╭──

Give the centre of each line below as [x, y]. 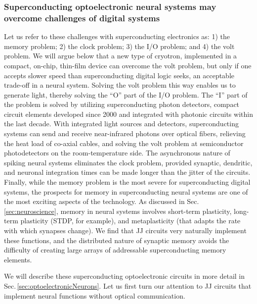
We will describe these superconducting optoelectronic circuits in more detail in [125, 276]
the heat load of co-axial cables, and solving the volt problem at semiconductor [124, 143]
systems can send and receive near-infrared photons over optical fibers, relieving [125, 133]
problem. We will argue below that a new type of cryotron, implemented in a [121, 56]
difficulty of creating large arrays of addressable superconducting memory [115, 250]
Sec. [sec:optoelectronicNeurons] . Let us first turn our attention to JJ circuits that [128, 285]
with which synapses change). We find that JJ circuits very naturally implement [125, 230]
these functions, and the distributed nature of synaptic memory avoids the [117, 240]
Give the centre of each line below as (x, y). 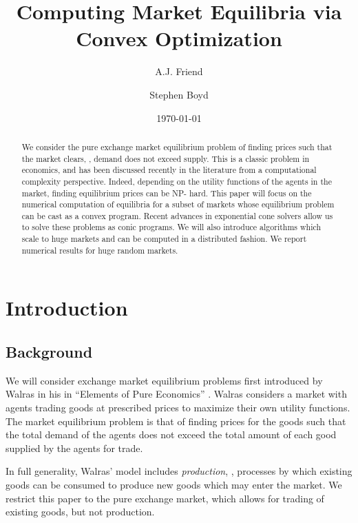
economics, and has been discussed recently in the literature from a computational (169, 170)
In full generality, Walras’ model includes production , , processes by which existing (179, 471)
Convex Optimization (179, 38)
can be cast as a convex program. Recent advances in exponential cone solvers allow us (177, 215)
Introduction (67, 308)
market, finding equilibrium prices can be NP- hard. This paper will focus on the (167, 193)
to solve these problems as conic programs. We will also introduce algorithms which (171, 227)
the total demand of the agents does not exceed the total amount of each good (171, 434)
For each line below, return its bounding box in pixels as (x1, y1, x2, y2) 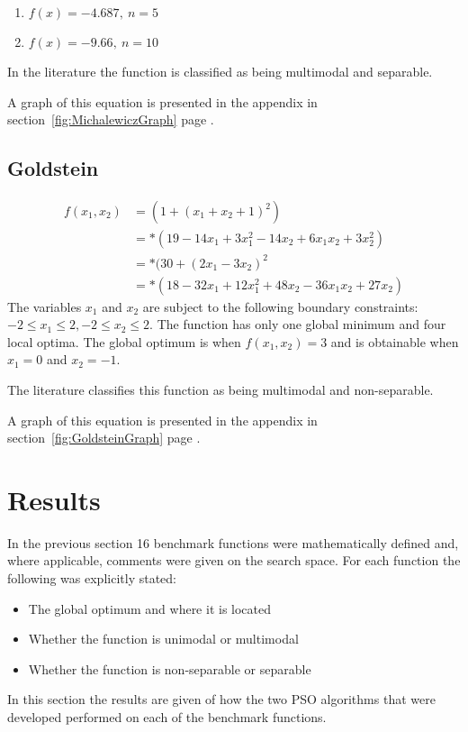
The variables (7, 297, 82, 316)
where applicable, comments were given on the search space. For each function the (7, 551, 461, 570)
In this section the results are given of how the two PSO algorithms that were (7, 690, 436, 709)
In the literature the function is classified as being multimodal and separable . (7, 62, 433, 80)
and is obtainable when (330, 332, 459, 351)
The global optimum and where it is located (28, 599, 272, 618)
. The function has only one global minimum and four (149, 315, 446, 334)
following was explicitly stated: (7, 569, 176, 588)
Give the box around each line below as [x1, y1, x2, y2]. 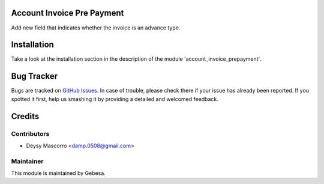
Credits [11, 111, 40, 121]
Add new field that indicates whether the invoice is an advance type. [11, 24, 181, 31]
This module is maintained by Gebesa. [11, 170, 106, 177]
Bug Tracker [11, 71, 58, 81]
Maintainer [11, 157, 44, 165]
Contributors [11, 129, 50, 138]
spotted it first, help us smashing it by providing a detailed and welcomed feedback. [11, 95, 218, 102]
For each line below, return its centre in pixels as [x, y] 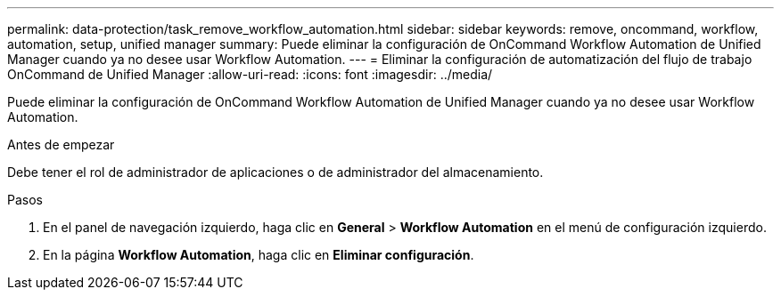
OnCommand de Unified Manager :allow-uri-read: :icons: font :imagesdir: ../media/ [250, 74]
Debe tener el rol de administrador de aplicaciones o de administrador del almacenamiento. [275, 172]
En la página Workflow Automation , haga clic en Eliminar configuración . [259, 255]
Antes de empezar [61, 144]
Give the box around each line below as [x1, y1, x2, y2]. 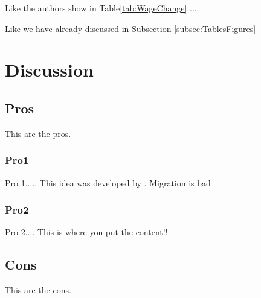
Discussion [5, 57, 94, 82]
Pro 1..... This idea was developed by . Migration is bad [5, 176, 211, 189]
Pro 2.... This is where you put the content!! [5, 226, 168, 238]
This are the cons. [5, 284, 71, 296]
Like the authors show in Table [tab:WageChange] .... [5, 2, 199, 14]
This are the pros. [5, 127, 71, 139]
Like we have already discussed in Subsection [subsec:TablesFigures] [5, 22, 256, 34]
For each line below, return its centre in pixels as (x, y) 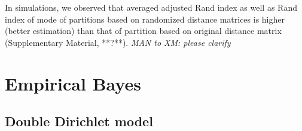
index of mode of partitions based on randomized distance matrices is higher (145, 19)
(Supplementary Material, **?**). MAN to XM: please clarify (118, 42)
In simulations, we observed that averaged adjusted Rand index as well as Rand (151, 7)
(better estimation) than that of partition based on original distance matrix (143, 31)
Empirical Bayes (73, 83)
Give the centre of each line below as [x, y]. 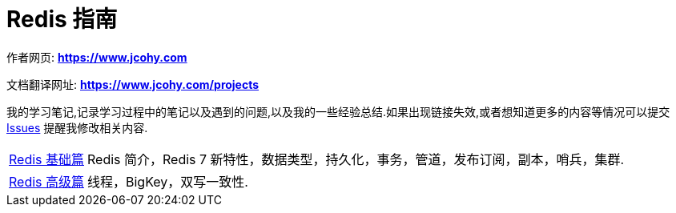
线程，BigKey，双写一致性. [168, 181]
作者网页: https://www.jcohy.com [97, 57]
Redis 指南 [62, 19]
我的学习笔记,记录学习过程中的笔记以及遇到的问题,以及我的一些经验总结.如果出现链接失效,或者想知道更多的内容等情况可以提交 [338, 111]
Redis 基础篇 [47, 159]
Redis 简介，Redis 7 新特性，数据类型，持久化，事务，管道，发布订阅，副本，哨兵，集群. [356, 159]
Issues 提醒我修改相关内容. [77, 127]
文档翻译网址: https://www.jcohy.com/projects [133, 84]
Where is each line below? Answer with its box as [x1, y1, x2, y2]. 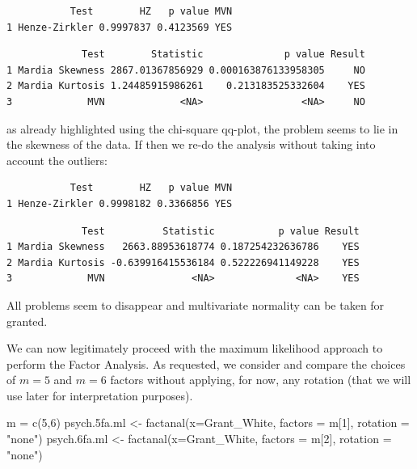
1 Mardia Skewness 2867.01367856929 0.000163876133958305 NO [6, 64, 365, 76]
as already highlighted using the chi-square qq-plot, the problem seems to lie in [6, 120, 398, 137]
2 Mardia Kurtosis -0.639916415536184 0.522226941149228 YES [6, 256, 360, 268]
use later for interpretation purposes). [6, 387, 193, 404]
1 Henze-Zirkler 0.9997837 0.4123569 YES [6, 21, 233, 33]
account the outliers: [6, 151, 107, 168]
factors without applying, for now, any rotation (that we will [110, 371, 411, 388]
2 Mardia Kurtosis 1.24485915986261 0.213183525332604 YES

╰──

* _Assignment_: From the first line of the entries above down to the line holding "problem. We will", quote each line exactly and nothing else, skipping pictures.

* _Exercise result_:
Give the centre of each line below as [x, y]. 
We will describe these superconducting optoelectronic circuits in more detail in [125, 276]
the heat load of co-axial cables, and solving the volt problem at semiconductor [124, 143]
systems can send and receive near-infrared photons over optical fibers, relieving [125, 133]
problem. We will argue below that a new type of cryotron, implemented in a [121, 56]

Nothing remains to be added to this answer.